◆ **Work to be completed**:
Output all of the lines below exactly, and leave out each image.

Segment Start: Records to process

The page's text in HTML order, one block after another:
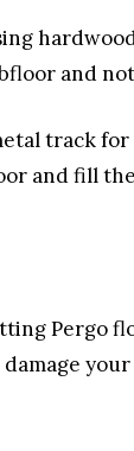
and
track
and fill
Pergo
your
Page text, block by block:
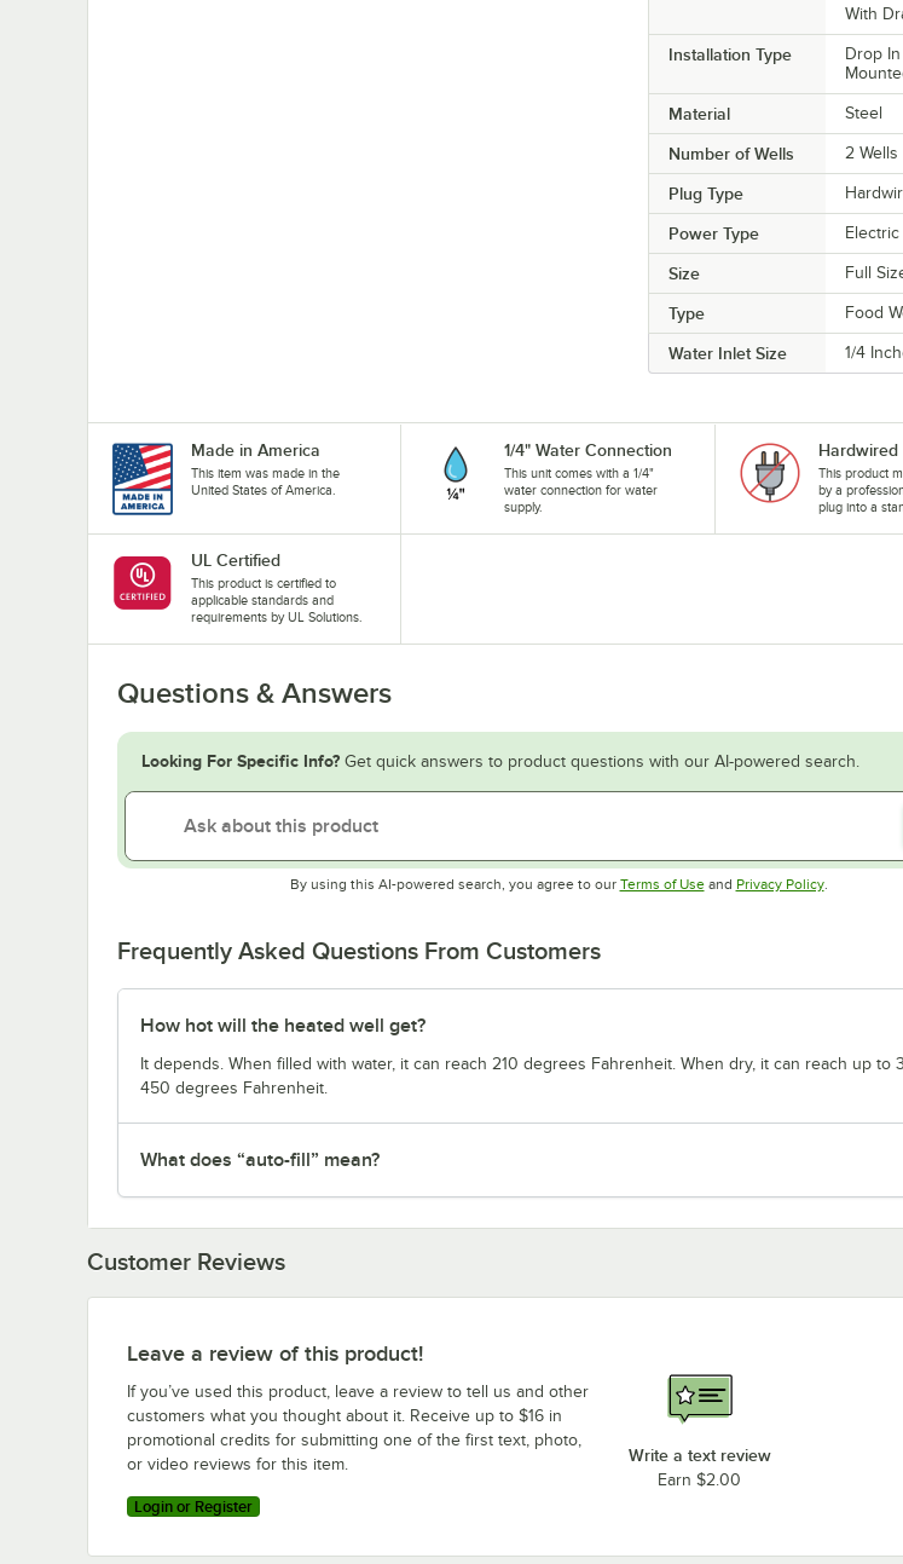
With
Installation Type
Drop
Material Steel
Number of Wells 2 Wells
Plug Type
Power Type Electric
Size Full
Type Food
Water Inlet Size 1/4
Made in America
This item was made in the
United States of America.
1/4" Water Connection
This unit comes with a 1/4"
water connection for water
supply.
Hardwired
This product
by a
plug into a
UL Certified
This product is certified to
applicable standards and
requirements by UL Solutions.
Questions & Answers
Looking For Specific Info? Get quick answers to product questions with our AI-powered search.
By using this AI-powered search, you agree to our Terms of UseOpens in new tab
and Privacy PolicyOpens in
.
Frequently Asked Questions From Customers
How hot will the heated well get?
It depends. When filled with water, it can reach 210 degrees Fahrenheit. When dry, it can reach up to
450 degrees Fahrenheit.
What does “auto-fill” mean?
Customer Reviews
Leave a review of this product!
If you’ve used this product, leave a review to tell us and other
customers what you thought about it. Receive up to $16 in
promotional credits for submitting one of the first text, photo,
or video reviews for this item.
Login or Register
Write a text review
Earn $2.00
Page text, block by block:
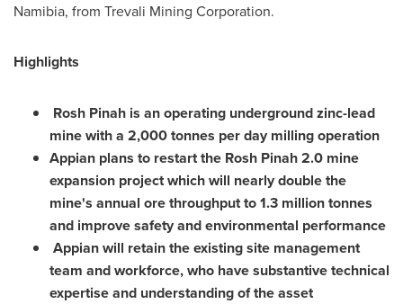
Namibia, from Trevali Mining Corporation.
Highlights
Rosh Pinah is an operating underground zinc-lead
mine with a 2,000 tonnes per day milling operation
Appian plans to restart the Rosh Pinah 2.0 mine
expansion project which will nearly double the
mine's annual ore throughput to 1.3 million tonnes
and improve safety and environmental performance
Appian will retain the existing site management
team and workforce, who have substantive technical
expertise and understanding of the asset
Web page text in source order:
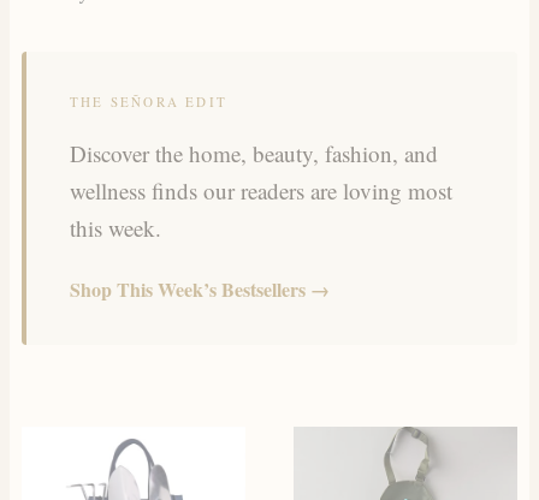
THE SEÑORA EDIT
Discover the home, beauty, fashion, and
wellness finds our readers are loving most
this week.
Shop This Week’s Bestsellers →
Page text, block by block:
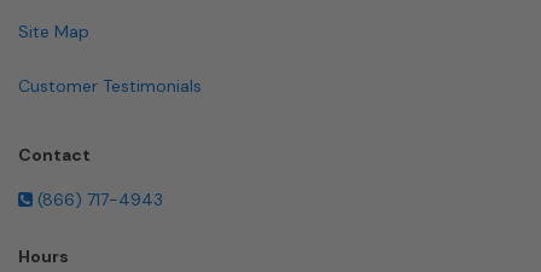
Site Map
Customer Testimonials
Contact
(866) 717-4943
Hours
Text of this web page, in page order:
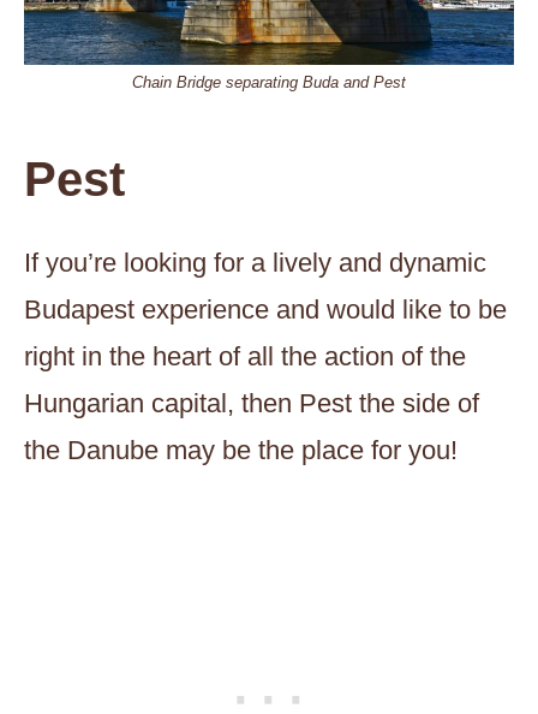
Chain Bridge separating Buda and Pest
Pest
If you’re looking for a lively and dynamic
Budapest experience and would like to be
right in the heart of all the action of the
Hungarian capital, then Pest the side of
the Danube may be the place for you!
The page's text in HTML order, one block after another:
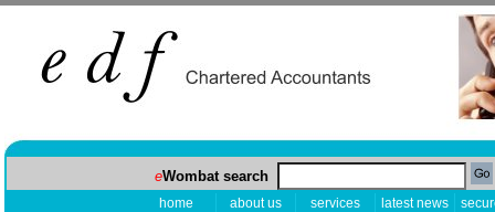
eWombat search
home about us services latest news
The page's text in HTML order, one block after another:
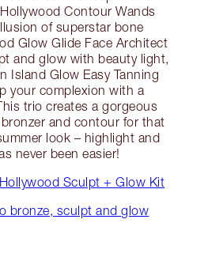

Segment End: Records to process

◆ **Solution to this exercise**:
The page's text in HTML order, one block after another:
and
track
and fill
Pergo
your
Page text, block by block:
With
Installation Type
Drop
Material Steel
Number of Wells 2 Wells
Plug Type
Power Type Electric
Size Full
Type Food
Water Inlet Size 1/4
Made in America
This item was made in the
United States of America.
1/4" Water Connection
This unit comes with a 1/4"
water connection for water
supply.
Hardwired
This product
by a
plug into a
UL Certified
This product is certified to
applicable standards and
requirements by UL Solutions.
Questions & Answers
Looking For Specific Info? Get quick answers to product questions with our AI-powered search.
By using this AI-powered search, you agree to our Terms of UseOpens in new tab
and Privacy PolicyOpens in
.
Frequently Asked Questions From Customers
How hot will the heated well get?
It depends. When filled with water, it can reach 210 degrees Fahrenheit. When dry, it can reach up to
450 degrees Fahrenheit.
What does “auto-fill” mean?
Customer Reviews
Leave a review of this product!
If you’ve used this product, leave a review to tell us and other
customers what you thought about it. Receive up to $16 in
promotional credits for submitting one of the first text, photo,
or video reviews for this item.
Login or Register
Write a text review
Earn $2.00
Page text, block by block:
Namibia, from Trevali Mining Corporation.
Highlights
Rosh Pinah is an operating underground zinc-lead
mine with a 2,000 tonnes per day milling operation
Appian plans to restart the Rosh Pinah 2.0 mine
expansion project which will nearly double the
mine's annual ore throughput to 1.3 million tonnes
and improve safety and environmental performance
Appian will retain the existing site management
team and workforce, who have substantive technical
expertise and understanding of the asset
Web page text in source order:
THE SEÑORA EDIT
Discover the home, beauty, fashion, and
wellness finds our readers are loving most
this week.
Shop This Week’s Bestsellers →
Page text, block by block:
Site Map
Customer Testimonials
Contact
(866) 717-4943
Hours
Text of this web page, in page order:
Chain Bridge separating Buda and Pest
Pest
If you’re looking for a lively and dynamic
Budapest experience and would like to be
right in the heart of all the action of the
Hungarian capital, then Pest the side of
the Danube may be the place for you!
The page's text in HTML order, one block after another:
eWombat search
home about us services latest news
The page's text in HTML order, one block after another:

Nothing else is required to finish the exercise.